▶ [ASSIGNMENT]: Take from the entries below the stretch from the line with "Normalization Benchmark (8, 485, 286, 516)" through the line with "SciencesPo, and at", and return it exactly, leaving the pictures out.

········

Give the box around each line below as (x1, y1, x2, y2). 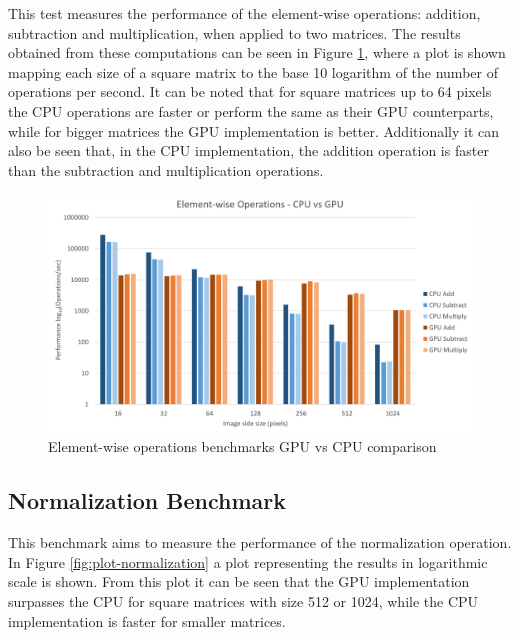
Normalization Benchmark (8, 485, 286, 516)
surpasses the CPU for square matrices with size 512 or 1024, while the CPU (8, 591, 479, 612)
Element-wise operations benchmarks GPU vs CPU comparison (48, 436, 437, 457)
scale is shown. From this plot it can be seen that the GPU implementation (8, 571, 470, 592)
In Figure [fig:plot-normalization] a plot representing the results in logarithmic (8, 551, 488, 572)
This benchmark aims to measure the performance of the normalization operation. (8, 532, 512, 553)
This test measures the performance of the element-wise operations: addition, (8, 3, 481, 23)
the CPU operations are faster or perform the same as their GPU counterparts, (8, 100, 494, 121)
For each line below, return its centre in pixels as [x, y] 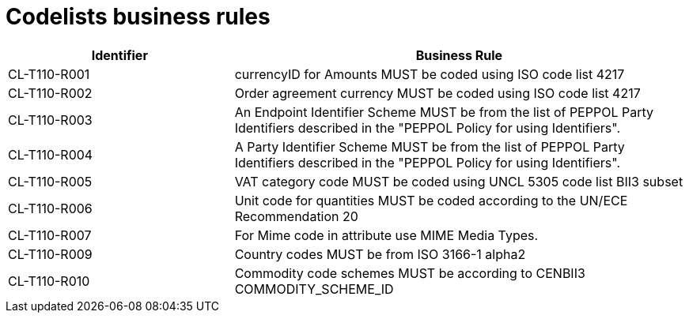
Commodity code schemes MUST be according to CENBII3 [410, 273]
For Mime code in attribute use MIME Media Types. [386, 235]
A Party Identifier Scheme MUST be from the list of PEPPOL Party [430, 146]
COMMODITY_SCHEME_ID [314, 289]
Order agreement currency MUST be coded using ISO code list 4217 [437, 93]
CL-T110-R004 [51, 154]
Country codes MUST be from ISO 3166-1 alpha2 [380, 254]
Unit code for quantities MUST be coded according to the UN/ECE [431, 200]
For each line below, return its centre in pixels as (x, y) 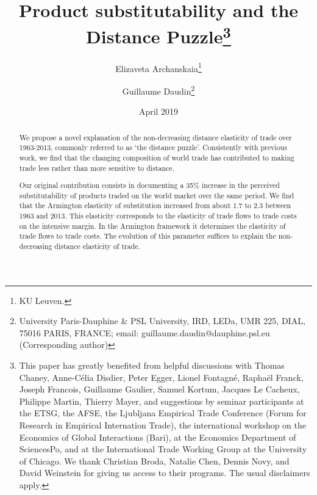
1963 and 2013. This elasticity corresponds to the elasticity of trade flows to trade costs (158, 216)
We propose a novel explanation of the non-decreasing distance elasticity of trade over (155, 137)
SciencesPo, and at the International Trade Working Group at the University (163, 449)
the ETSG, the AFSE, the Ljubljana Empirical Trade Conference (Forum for (163, 413)
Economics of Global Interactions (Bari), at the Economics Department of (158, 437)
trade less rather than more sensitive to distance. (97, 168)
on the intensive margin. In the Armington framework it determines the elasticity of (152, 226)
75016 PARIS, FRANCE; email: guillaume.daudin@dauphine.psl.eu (144, 332)
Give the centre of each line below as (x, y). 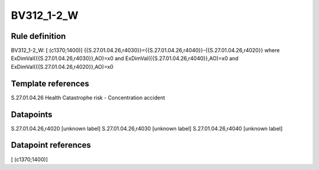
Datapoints (32, 114)
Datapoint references (51, 145)
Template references (50, 83)
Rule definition (38, 36)
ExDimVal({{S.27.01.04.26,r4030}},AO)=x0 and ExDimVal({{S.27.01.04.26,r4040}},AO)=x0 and (125, 58)
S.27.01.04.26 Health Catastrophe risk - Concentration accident (88, 98)
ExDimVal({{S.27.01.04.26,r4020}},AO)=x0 (62, 66)
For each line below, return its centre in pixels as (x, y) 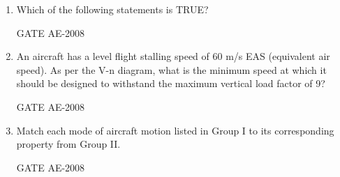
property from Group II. (68, 144)
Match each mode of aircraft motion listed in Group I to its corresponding (175, 130)
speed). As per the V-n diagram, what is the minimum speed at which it (171, 69)
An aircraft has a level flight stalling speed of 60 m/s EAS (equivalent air (173, 56)
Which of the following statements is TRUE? (112, 9)
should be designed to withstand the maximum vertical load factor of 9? (171, 83)
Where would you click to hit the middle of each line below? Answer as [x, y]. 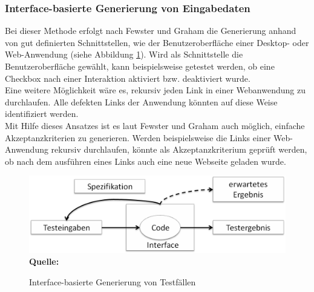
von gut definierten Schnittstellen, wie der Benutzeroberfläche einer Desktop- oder [157, 42]
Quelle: [44, 261]
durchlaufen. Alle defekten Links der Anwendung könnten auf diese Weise [141, 101]
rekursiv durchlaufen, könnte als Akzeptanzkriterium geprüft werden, [179, 149]
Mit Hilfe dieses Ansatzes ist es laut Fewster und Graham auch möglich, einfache [155, 125]
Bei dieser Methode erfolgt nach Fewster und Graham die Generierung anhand [151, 31]
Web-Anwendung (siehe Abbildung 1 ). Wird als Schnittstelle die [124, 54]
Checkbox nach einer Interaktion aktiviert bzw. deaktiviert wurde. [128, 78]
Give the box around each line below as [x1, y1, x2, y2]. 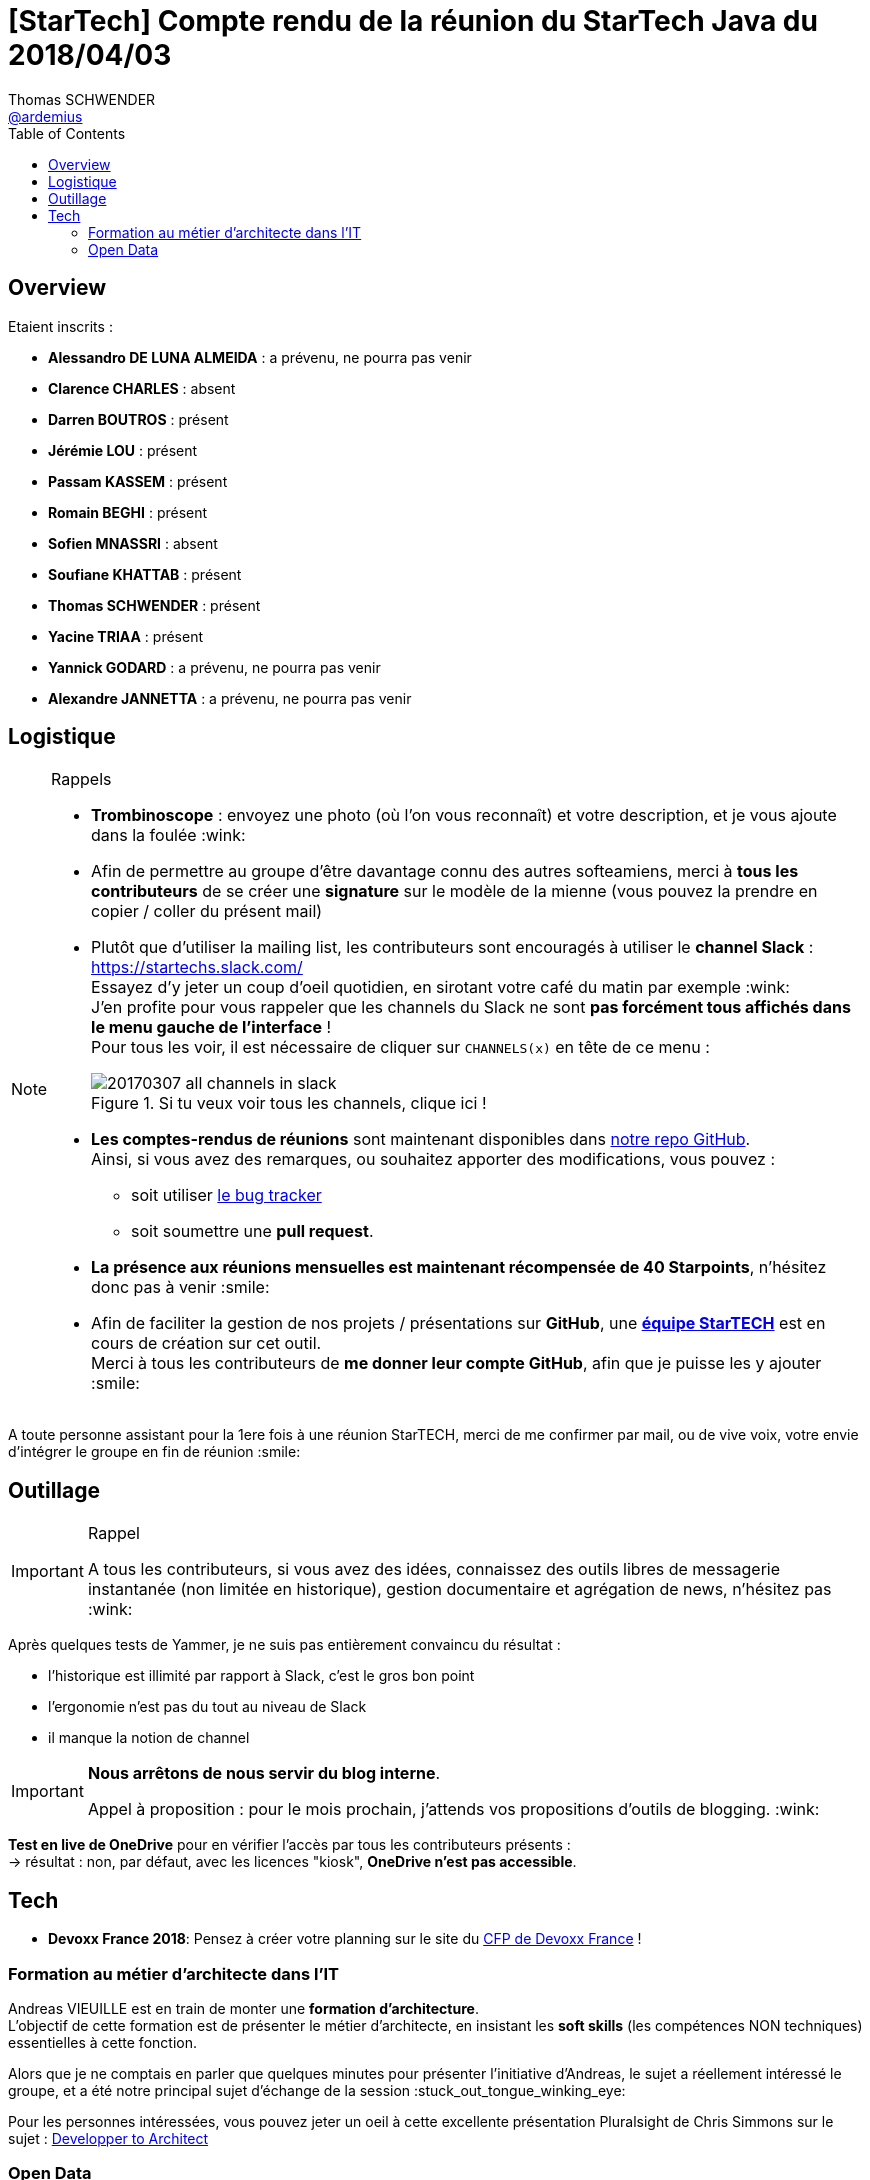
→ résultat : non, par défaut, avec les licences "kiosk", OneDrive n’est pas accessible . [8, 1853, 577, 1871]
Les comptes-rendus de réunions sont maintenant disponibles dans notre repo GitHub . [91, 1129, 751, 1150]
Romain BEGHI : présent [48, 503, 208, 521]
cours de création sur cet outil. [91, 1333, 322, 1354]
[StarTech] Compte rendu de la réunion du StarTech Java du [8, 4, 818, 38]
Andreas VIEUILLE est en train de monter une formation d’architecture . [8, 1999, 479, 2017]
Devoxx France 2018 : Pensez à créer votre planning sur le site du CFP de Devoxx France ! [48, 1930, 642, 1948]
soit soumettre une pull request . [131, 1221, 374, 1242]
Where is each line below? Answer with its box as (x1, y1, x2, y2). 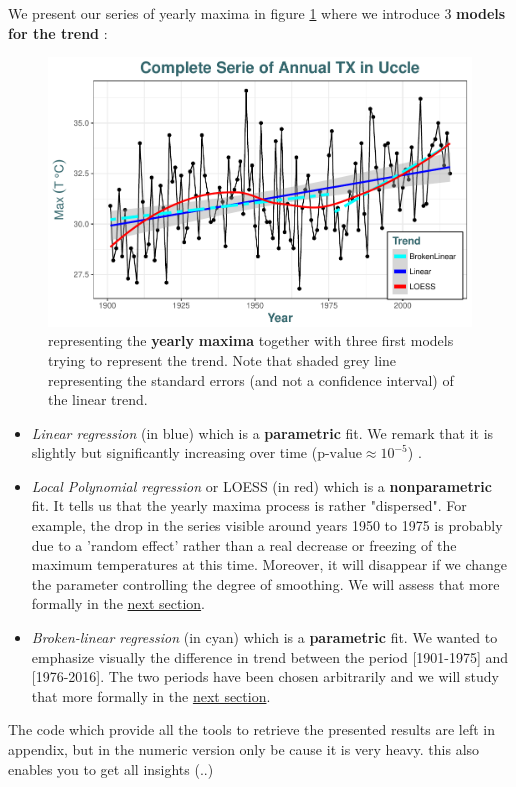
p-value (317, 447, 362, 462)
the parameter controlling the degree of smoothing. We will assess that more (31, 573, 500, 594)
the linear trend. (48, 389, 148, 410)
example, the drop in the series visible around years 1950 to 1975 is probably (31, 515, 503, 536)
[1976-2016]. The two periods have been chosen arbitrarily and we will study (31, 666, 499, 687)
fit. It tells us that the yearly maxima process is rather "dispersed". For (31, 495, 467, 516)
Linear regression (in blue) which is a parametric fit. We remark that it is (31, 422, 494, 443)
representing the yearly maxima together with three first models (48, 330, 454, 351)
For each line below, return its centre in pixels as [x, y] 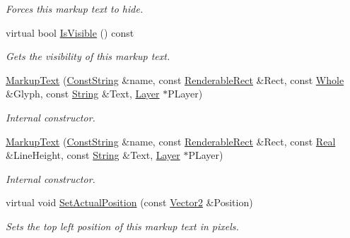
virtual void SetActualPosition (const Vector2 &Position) [129, 202]
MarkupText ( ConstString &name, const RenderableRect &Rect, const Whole [175, 79]
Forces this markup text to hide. [75, 8]
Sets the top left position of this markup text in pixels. [122, 226]
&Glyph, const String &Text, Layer [83, 94]
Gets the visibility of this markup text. [88, 56]
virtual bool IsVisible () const [70, 32]
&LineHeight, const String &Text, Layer [93, 155]

········

▶ [EXPECTED ANSWER]:
Normalization Benchmark (8, 485, 286, 516)
surpasses the CPU for square matrices with size 512 or 1024, while the CPU (8, 591, 479, 612)
Element-wise operations benchmarks GPU vs CPU comparison (48, 436, 437, 457)
scale is shown. From this plot it can be seen that the GPU implementation (8, 571, 470, 592)
In Figure [fig:plot-normalization] a plot representing the results in logarithmic (8, 551, 488, 572)
This benchmark aims to measure the performance of the normalization operation. (8, 532, 512, 553)
This test measures the performance of the element-wise operations: addition, (8, 3, 481, 23)
the CPU operations are faster or perform the same as their GPU counterparts, (8, 100, 494, 121)
For each line below, return its centre in pixels as [x, y] 
Commodity code schemes MUST be according to CENBII3 [410, 273]
For Mime code in attribute use MIME Media Types. [386, 235]
A Party Identifier Scheme MUST be from the list of PEPPOL Party [430, 146]
COMMODITY_SCHEME_ID [314, 289]
Order agreement currency MUST be coded using ISO code list 4217 [437, 93]
CL-T110-R004 [51, 154]
Country codes MUST be from ISO 3166-1 alpha2 [380, 254]
Unit code for quantities MUST be coded according to the UN/ECE [431, 200]
For each line below, return its centre in pixels as (x, y) 
1963 and 2013. This elasticity corresponds to the elasticity of trade flows to trade costs (158, 216)
We propose a novel explanation of the non-decreasing distance elasticity of trade over (155, 137)
SciencesPo, and at the International Trade Working Group at the University (163, 449)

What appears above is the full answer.